Newman's conjecture
- Type: conjecture
- Field: analytic number theory
- Conjectured by: Morris Newman
- Conjectured in: 25 March 1960
- Open problem: Yes
- Known cases: Prime powers except powers of 2 or powers of 3, plus selected other numbers (e.g. 16, 40, 65)
- Consequences: Erdős-Ivić conjecture

= Newman's conjecture =

Unsolved problem in mathematics

Unsolved problem in mathematics: Given arbitrary m, r, are there infinitely many values of n such that the partition function at n is congruent to r mod m?

In mathematics, specifically in number theory, Newman's conjecture is a conjecture about the behavior of the partition function modulo any integer. Specifically, it states that for any integers m and r such that $0 \le r \le m-1$, the value of the partition function $p(n)$ satisfies the congruence $p(n) \equiv r \pmod{m}$ for infinitely many non-negative integers n. It was formulated by mathematician Morris Newman in 1960. It is unsolved as of .

==History==
Oddmund Kolberg was probably the first to prove a related result, namely that the partition function takes both even and odd values infinitely often. The proof employed was of elementary nature and easily accessible, and was proposed as an exercise by Newman in the American Mathematical Monthly.

1 year later, in 1960, Newman proposed the conjecture and proved the cases m=5 and 13 in his original paper, and m=65 two years later.

Ken Ono, an American mathematician, made further advances by exhibiting sufficient conditions for the conjecture to hold for prime m. He first showed that Newman's conjecture holds for prime m if for each r between 0 and m−1, there exists a nonnegative integer n such that the following holds:

- $24 \mid mn+1$
- $p \left(\frac{mn+1}{24} \right) \equiv r \pmod{m}$

He used the result, together with a computer program, to prove the conjecture for all primes less than 1000, except 3. Ahlgren expanded on his result to show that Ono's condition is, in fact, true for all composite numbers coprime to 6.

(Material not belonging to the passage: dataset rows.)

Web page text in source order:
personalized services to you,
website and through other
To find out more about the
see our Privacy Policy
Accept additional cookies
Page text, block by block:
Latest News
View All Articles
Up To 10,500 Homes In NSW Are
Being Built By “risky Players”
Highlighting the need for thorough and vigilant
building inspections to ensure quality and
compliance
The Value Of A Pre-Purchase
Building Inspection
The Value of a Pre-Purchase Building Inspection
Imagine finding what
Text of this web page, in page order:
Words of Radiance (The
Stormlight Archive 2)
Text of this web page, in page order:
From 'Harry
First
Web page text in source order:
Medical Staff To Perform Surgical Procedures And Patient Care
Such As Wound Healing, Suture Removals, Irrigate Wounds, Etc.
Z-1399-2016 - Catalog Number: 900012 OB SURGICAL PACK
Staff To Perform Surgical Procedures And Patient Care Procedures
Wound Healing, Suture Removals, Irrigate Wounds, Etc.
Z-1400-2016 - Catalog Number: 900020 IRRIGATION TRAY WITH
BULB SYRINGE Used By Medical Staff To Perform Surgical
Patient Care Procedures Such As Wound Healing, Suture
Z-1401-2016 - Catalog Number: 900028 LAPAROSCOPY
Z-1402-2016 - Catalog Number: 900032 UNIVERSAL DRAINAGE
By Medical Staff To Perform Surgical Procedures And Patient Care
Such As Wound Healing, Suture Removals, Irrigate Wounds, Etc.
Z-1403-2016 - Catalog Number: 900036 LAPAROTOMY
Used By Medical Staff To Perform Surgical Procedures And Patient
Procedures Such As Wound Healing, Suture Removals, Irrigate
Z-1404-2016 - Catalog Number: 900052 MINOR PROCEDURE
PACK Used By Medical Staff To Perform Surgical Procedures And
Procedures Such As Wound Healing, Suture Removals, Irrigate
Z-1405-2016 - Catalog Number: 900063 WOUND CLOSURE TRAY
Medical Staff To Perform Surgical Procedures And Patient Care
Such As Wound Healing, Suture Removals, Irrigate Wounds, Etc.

Three years later, Ono showed that for every prime m greater than 3, one of the following must hold:

- Newman's conjecture holds for m, or
- $m\mid p(mn+k)$ for all nonnegative integers n, and $1\le k < 24, 24k\equiv 1 \pmod{m}$.

Using a computer, he proved the theorem for all primes less than 200,000, except 3.

Afterwards, Ahlgren and Boylan used Ono's criterion to extend Newman's conjecture to all primes except possibly 3. Two years afterwards, they extended their result to all prime powers except powers of 2 or 3.

== Partial progress and solved cases ==
The weaker statement that $p(n)\equiv 0 \pmod{m}$ has at least 1 solution has been proved for all primes m. It was formerly known as the Erdős–Ivić conjecture, named after mathematicians Paul Erdős and Aleksandar Ivić. It was settled by A. Schinzel.